Sta-209-04 (Spring 24) Homework #6

From the Introduction to Modern Statistics (IMS) textbook, complete the following exercises:

Ch 13.8 Exercises: #2 (skip part B-i), #4
Ch 19.4 Exercises: #8, #13, #16, #21 (complete part B only)

Also complete the additional question given below:

Question #1: The data below are a random sample of \(n=5000\) claims made against the US Transportation Security Administration (TSA). To provide some background, a claim is a formal request for compensation due to damages. People make claims against the TSA when their personal property is stolen or damaged, or when they are injured by TSA processes. If the claim is approved or settled, the TSA pays an amount of money, the close amount, to the individual who made the claim.

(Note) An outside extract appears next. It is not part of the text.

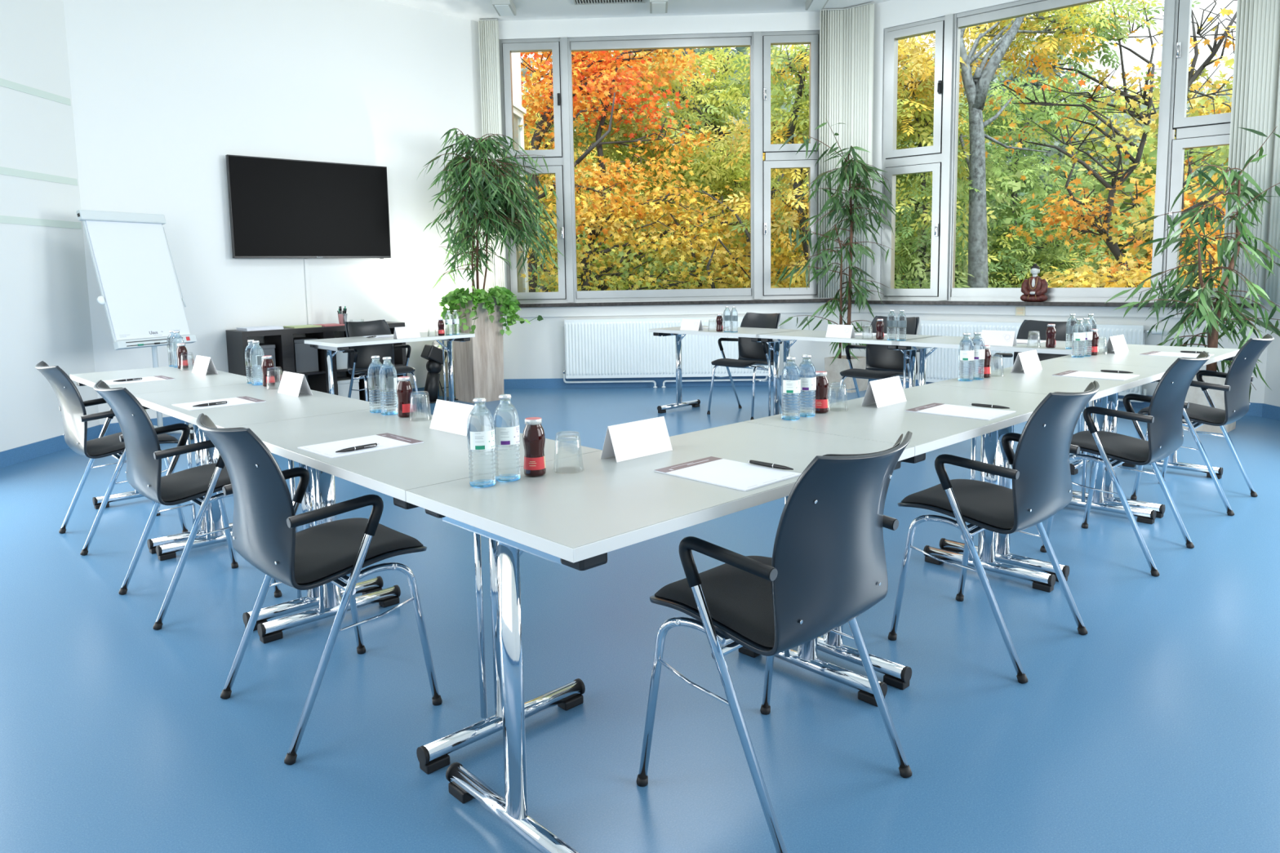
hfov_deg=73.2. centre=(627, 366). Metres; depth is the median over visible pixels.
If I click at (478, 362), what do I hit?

tsa = read.csv("https://remiller1450.github.io/data/tsa_small.csv")

Part A: Filter the tsa data set to only include claims on the following items: "Cell Phones" and "Computer - Laptop". Then, create a new binary variable “Denied” that records whether a claim was denied or not using the mutate() and ifelse() functions. Store your results in a new data frame and use them throughout the remainder of this question.
Part B: Calculate a point estimate using the sample data from Part A of the odds ratio comparing the odds of a claim on a computer/laptop being denied with the odds of a claim on a cell phone being denied.
Part C: Use R to find a 95% confidence interval estimate of odds ratio described in part B.
Part D: Based upon your interval from Part C, are you confident that the TSA is more likely to deny claims made on laptops than it is to deny claims made on cell phones? Briefly explain.
Part E: Filter your data from Part A to only include claims that were less than 1000 dollars (in claim amount) and were not denied. Store the results in a data frame to be used in Parts F and G.
Part F: Fit a single variable linear regression model using the predictor Status to model the outcome variable Close_Amount. Find an interpret a 95% confidence interval estimate using the coefficient of the re-coded variable StatusSettled. Can you be confident that settled claims provide payments that differ from approved claims?
Part G: Fit a multivariable linear regression model that predicts the outcome variable Close_Amount using the predictors Status and Claim_Amount. Find an interpret a 95% confidence interval estimate using the coefficient of the re-coded variable StatusSettled. Does this interval lead you to a different conclusion about the payouts of settled claims vs. approved claims when compared with your results from Part F? If so, explain what is different. If not, briefly explain why.